Learn how your baby responds:
- To the brightness of the room, new things to look at, and color.
- To whether certain pitch or volume sounds calm or excite him.
- To what rhythms relax or energize him.
- To gentle or firm touch on different parts of his body.
- To being held vertically or horizontally, facing up or down.
- To gentle rocking or more rapid movements.
- To smells in and outdoors.
- To different people.
- When he is hungry, tired, sick, or happy
Some children seem hypersensitive to their environment. Premature babies are especially vulnerable. If your baby seems to experience sensory overload easily, you should expose him to only one kind of stimulus at a time, like a certain sound, an interesting sight, or being held and cuddled. You can gradually build his tolerance by adding more than one type of stimulation at a time. What he doesn’t enjoy today, may be his favorite entertainment in a week or so.
Swaddling your baby when exposing him to a new kind of stimulation may make him feel more secure and less overwhelmed. Encouraging your baby to suck his thumb or use a pacifier or hold a favorite blanket or stuffed toy during times of stress may help him experience less overload.

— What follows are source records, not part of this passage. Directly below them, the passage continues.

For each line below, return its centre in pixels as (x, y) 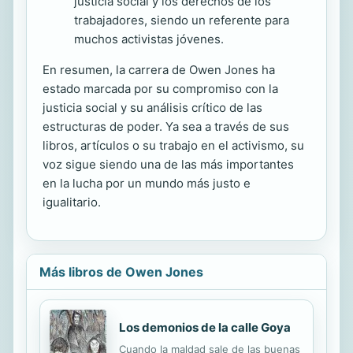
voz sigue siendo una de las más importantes (168, 164)
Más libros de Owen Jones (121, 271)
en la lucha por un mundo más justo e (147, 183)
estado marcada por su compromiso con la (160, 88)
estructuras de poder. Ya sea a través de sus (166, 126)
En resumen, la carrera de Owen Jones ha (159, 69)
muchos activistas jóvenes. (149, 39)
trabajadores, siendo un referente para (182, 20)
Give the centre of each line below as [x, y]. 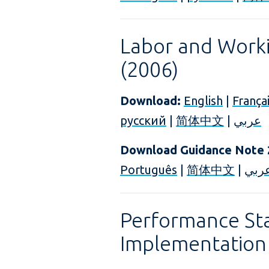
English [203, 101]
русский [143, 120]
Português [149, 170]
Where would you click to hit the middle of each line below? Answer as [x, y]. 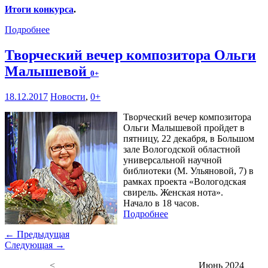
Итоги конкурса [39, 10]
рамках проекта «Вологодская [185, 182]
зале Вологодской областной [182, 150]
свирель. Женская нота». [173, 193]
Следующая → [35, 245]
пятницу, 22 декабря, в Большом [189, 139]
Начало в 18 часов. [161, 203]
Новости [68, 97]
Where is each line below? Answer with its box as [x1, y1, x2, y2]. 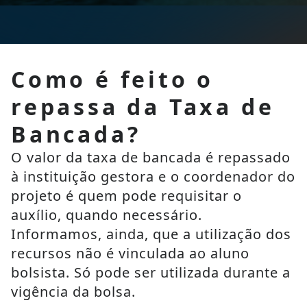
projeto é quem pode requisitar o [11, 186, 242, 205]
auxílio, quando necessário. [11, 206, 202, 224]
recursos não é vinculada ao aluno [11, 244, 249, 262]
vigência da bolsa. [11, 282, 136, 301]
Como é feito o [11, 64, 214, 94]
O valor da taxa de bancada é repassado [11, 148, 291, 167]
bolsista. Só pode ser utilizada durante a [11, 263, 291, 282]
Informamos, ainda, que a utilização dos [11, 225, 291, 243]
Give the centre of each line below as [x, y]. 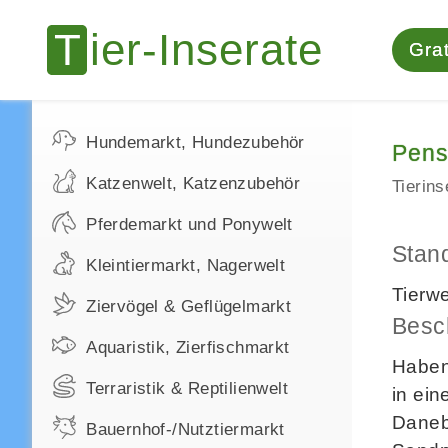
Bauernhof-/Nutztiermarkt [185, 429]
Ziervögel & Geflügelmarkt [189, 306]
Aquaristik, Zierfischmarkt [188, 347]
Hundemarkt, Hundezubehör [195, 142]
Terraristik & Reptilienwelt [187, 388]
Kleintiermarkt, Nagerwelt [186, 265]
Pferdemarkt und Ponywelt [189, 224]
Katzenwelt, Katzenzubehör [193, 183]
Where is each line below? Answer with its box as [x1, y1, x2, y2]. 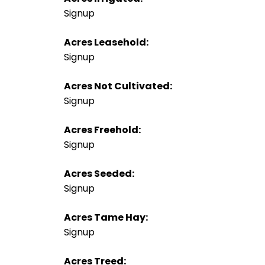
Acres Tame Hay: [63, 210, 148, 224]
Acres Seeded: [63, 166, 134, 180]
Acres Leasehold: [63, 35, 148, 49]
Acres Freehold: [63, 122, 141, 137]
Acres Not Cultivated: [63, 79, 172, 93]
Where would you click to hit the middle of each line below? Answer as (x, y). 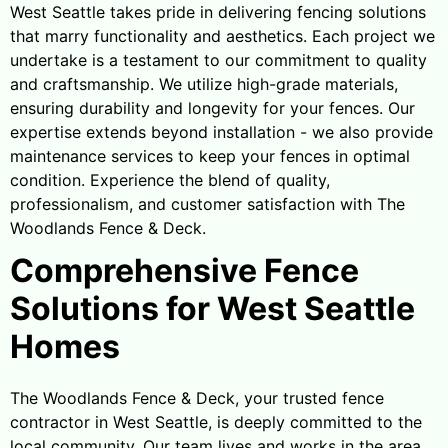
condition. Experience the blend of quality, (170, 179)
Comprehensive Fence (184, 270)
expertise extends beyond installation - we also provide (221, 131)
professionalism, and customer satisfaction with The (207, 203)
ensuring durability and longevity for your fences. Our (212, 107)
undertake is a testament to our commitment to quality (218, 59)
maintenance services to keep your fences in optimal (210, 155)
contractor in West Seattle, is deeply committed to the (216, 421)
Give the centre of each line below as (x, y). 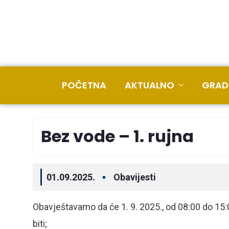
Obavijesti (135, 177)
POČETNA (84, 85)
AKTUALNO (150, 85)
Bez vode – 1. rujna (117, 136)
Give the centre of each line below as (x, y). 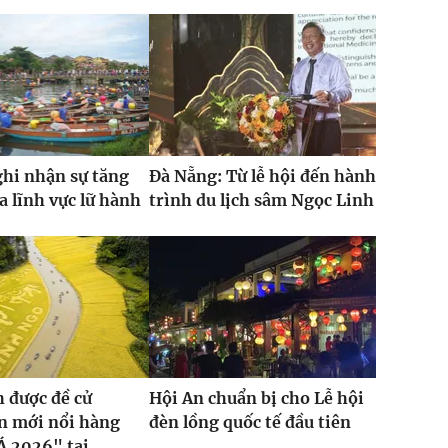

It is important to respond by calming your baby when he shows signs of overload so that he doesn’t cry excessively, withdraw from contact with people, or attempt to escape into sleep. Don’t fret if you miss the signs from time to time. All parents do. But everyone will be more peaceful when you can predict and prevent sensory overload.
Prayer
Heavenly Father, thank you for that beautiful smile on my baby’s face. I see now why my praise to You pleases You so much. Help me to continue to learn about You as I care for the baby You gave me. In Jesus’ name. Amen.